Едва Корначев вошел в кабинет прокурора, Белозеров, что-то диктовавший Татьяне, оторвался от бумаг:
— Добрый день, Юрий Владимирович, как спалось на новом месте?
— Спасибо, Геннадий Константинович. Дали отдельный номер, окна во двор, с видом на Клязьму. Сегодня утром восход солнца посчастливилось поймать. Красота, не то слово…
— Ну, а квартиру, брат, еще нужно заслужить. — Прокурор встал и прошелся по кабинету. Потом захлопнул папку и, протянув секретарше листок бумаги, отпустил ее. Татьяна вышла, кинув на Юрия чуть ироничный взгляд через плечо. Белозеров распахнул окно:
— Витюшина квартира, я уже сказал, за тобой, как только он в столице с жильем устроится. А на тебя жалоба поступила.
— Лихачева?
— Она. Говорит, не успел новый следователь появиться, как уже требует эксгумацию. Я от себя скажу: Екатерину Даниловну знаю с момента ее приезда в Белозерск, добросовестный и знающий эксперт.
— В ее квалификации, Геннадий Константинович, трудно усомниться. Протокол вскрытия написан профессионально, даже излишне подробно. Но существенный момент в деле упущен.
— Она говорила о рентгенографии. В наших условиях это сложно, все-таки районная больница. Рентгеновский кабинет всего один, постоянная очередь. Сам стоял. Если узнают, что там «пользовали» покойника, народ туда перестанет ходить.
— Вот и решение проблемы, — усмехнулся Юрий. — Сразу очереди не будет…
— Зато будут недовольные, посыпятся жалобы. Тут надо крепко подумать.
— Я размышлял над этой проблемой, все же иного пути не вижу. Можно, конечно, перевезти тело в областное бюро. А если делать снимки у нас, то лишь поздно вечером или рано утром.
— В область везти труп сложно. Сто двадцать километров…
Белозеров еще до прихода следователя все взвесил и обдумал. Но хотел узнать и мнение подчиненного, ход его мыслей. Поэтому он и завел этот длинный разговор, в какой-то мере для очистки совести. Ибо, несмотря на все симпатии к Лихачевой, понимал, что Корначев в главном прав. Рентгенография трупа Жигулевой была действительно единственной возможностью получить о покойной какую-нибудь новую информацию.
В область отправлять сложно и громоздко. Да и руководство не одобрит. Кстати, а ты в прокуратуре, какой год?
— Седьмой пошел, да еще в милиции несколько лет отслужил.
— Значит, сам понимаешь, что к чему.
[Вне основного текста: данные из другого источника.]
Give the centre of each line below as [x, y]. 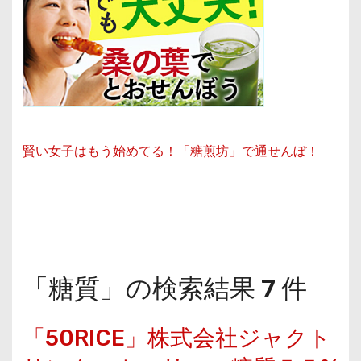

Практически при эксгумации надо учесть много разных моментов. Так что давай прикинем. Кстати, а тебе приходилось заниматься этой процедурой?
— Трижды.
— Ого, брат! — уважительно воскликнул Белозеров. — Да ты, Юрий Владимирович, вижу, крупный специалист по этой части. И как это Лихачева проморгала. При случае расскажешь, поделишься опытом. У меня в биографии всего лишь один случай, и тот лет десять назад.
— Значит, вопрос решен? — Корначев, поначалу сомневавшийся в согласии прокурора, понял, что со стороны Белозерова препятствий не будет.
— Выноси постановление, — произнес Белозеров. — Жаль Лихачеву, переживать начнет. А… — Он сморщился, как от зубной боли. — Платон мне друг, но истина дороже.